Table 10. Performance comparison of ISOSK-means with other non-hybrid metaheuristic algorithms on high-dimensional datasets.

4.6. Statistical Analysis

The statistical analysis experiment involved using a nonparametric statistical analysis technique to further validate the algorithms’ computational results. The Friedman’s nonparametric test was conducted to draw a statistically verified meaningful conclusion from the reported performances. The reports for the computed Friedman’s mean rank on the four competing algorithms (the ISOSK-means, SOSK-means, SOS, and K-means) are presented in Table 11. The results showed that the ISOSK-means had the best performance, recording 1.13 as its minimum rank value and 2.00 as its maximum rank value, under the DB index, with a 1.15 minimum rank value and 1.99 maximum rank value under the CS index.
Table 11. Friedman mean rank for ISOSK-means, SOSK-means, SOS, and K-means.
For further verification of the specific significant differences among the competing algorithms, a post hoc test on the Friedman mean-rank test results, using the Wilcoxon signed-rank test, was conducted. The Wilcoxon signed-rank test presents a set of p values which statistically measures whether there is a significant difference between the competing algorithms at a significance level of 0.05.
Table 12 shows the significant differences between ISOSK-means and the other competing algorithms under the DB and CS cluster validity indices. Out of 12 datasets, ISOSK-means recorded about 92%, 100%, and 83% significant differences in its performance from K-means, SOS, and SOSK-means under the DB index, and with a significant difference of 100%, 83% and 58%, respectively, under the CS index. This implied that the modification made to the existing SOSK-means algorithm contributed to the performance enhancement of the existing hybrid algorithm in solving cluster analysis problems.
Table 12. Wilcoxon signed-rank test for ISOSK-means, SOSK-means, SOS, and K-means.
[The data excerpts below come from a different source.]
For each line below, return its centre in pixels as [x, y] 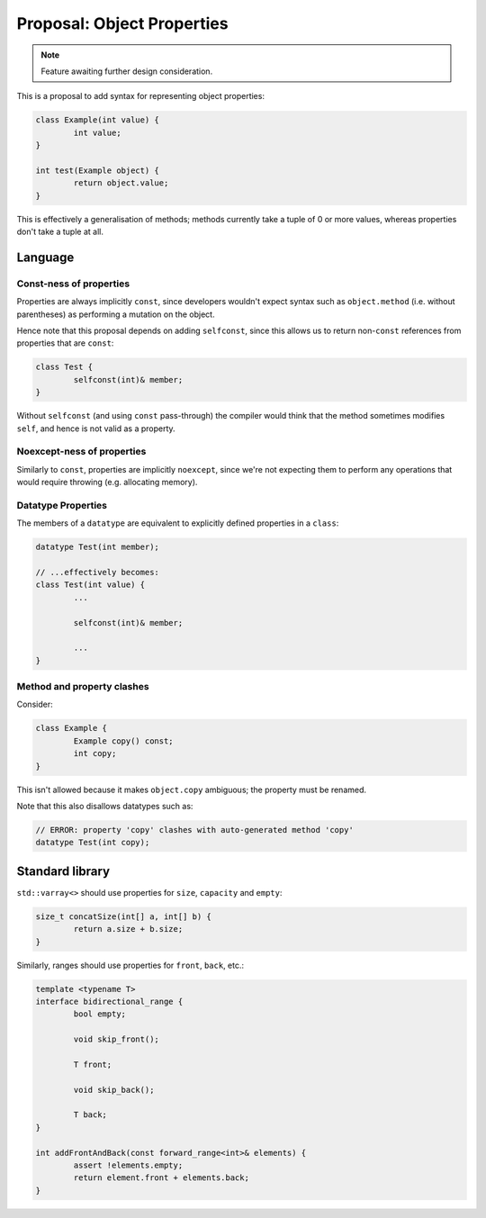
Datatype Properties [62, 505]
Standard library [63, 871]
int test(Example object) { [97, 170]
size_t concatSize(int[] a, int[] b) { [123, 916]
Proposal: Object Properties [122, 23]
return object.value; [121, 183]
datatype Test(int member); [97, 547]
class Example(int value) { [97, 120]
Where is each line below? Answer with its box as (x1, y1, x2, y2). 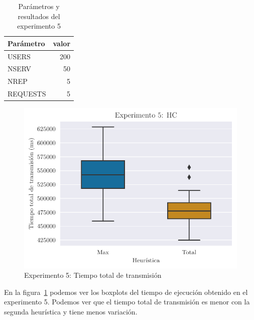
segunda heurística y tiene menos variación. (4, 306, 138, 316)
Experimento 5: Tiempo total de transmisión (24, 270, 162, 280)
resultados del (18, 11, 60, 21)
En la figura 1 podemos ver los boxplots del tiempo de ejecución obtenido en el (4, 286, 248, 297)
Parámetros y (18, 1, 60, 11)
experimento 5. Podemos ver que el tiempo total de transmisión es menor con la (4, 296, 250, 307)
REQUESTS (8, 88, 46, 99)
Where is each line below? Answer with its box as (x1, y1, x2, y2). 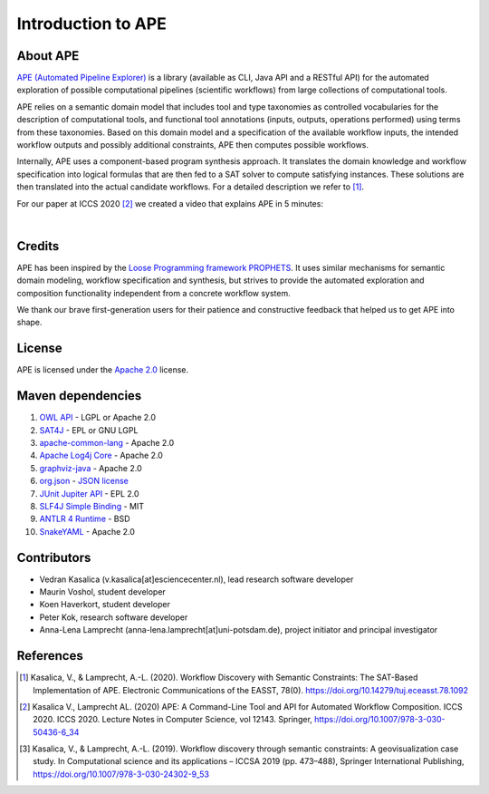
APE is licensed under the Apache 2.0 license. (16, 364, 189, 375)
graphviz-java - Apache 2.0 (39, 462, 142, 473)
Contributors (16, 549, 91, 566)
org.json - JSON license (39, 476, 129, 487)
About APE (16, 48, 80, 63)
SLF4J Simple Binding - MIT (39, 500, 145, 511)
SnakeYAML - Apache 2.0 (39, 526, 136, 537)
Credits (16, 238, 60, 254)

5. Conclusions and Future Directions

In this study, an improved hybrid ISOSK-means metaheuristic algorithm is presented. Several improvements were incorporated into each of the two classical algorithms combined in the hybridization. In the initialization phase of the SOS algorithm, the population size was constructed using 40 + 2 g for a well-distributed initial population of solutions that scaled well with the data size. This resulted in a convergence rate increase and lower computational time. For performance upgrade, a three-part mutualism phase, with a random weighted reflection coefficient, was also integrated into the SOS algorithm with a random probability for determining whether an organism would be engaged in the three-part mutualism. To improve the quality of the clustering solution, the benefit factor was modified, by incorporating consideration for fitness value relativity with respect to the maximum fitness value.
The misleading effects of outliers in the dataset were addressed by the improvement incorporated into the K-means phase of the improved hybrid algorithm. A method for detecting and excluding putative outliers during the centroid update phase of the classical algorithm was added. The algorithm uses a point-to-centroid distance threshold for the centroid update, instead of using the means of data points. The point-to-centroid distance threshold uses the median absolute deviation, which is considered to be a robust measure of statistical dispersion and is known to be more resilient to outliers. This ensured that outliers were excluded from contributing to minimizing the mean square error in the K-means. This resulted in a more compact cluster output.
The improved hybrid algorithm was evaluated on 42 datasets (18 synthetic and 24 real-life) with varying characteristics, such as being high dimensional datasets, low dimensional datasets, synthetically generated datasets, image datasets, shape datasets, and location datasets, with varied dataset sizes and clusters. The performance of the improved hybrid algorithm was compared with the standard hybrid and non-hybrid algorithms. The performance was also compared with the two standard algorithms SOS and K-means on 12 real life datasets. A Friedman means rank test was applied to analyze the significant difference between the ISOSK-means and the competing algorithms. A pairwise post hoc Wilcoxon signed-rank sum test was also performed to highlight the performance of the ISOSK-means in comparison with the competing algorithms. The ISOSK-means algorithm outperformed the three algorithms with lower computational time and higher convergence rate, as reflected in the convergence curve for the competing algorithms.
The ISOSK-means clustering results were compared with four non-hybrid metaheuristic algorithms and three hybrid metaheuristic algorithms from the literature. The ISOSK-means had fair competitiveness, in terms of clustering performance measured using the DB validity index, on 42 datasets. The ISOSK-means recorded the lowest standard deviation score for most datasets, compared with the competing algorithms.
For future research, the K-means phase of the hybridized algorithm could be improved to efficiently manage large datasets and, thereby, reduce the algorithm’s computational complexity. Other suggested improvements to the SOS algorithm from literature could also be incorporated into the algorithm, or be used as a replacement to the current SOS phase of the ISOSK-means, for further performance enhancement, while reducing the algorithm run time. The real-life application of the proposed improved hybrid algorithm is another area of research that could be exploited. Using other cluster validity indices in implementing this algorithm would also be an interesting area for future research.

Author Contributions

All authors contributed to the conception and design of the research work. Material preparation, experiments, and analysis were performed by A.M.I. and A.E.E. All authors have read and agreed to the published version of the manuscript.

Funding

This research received no external funding.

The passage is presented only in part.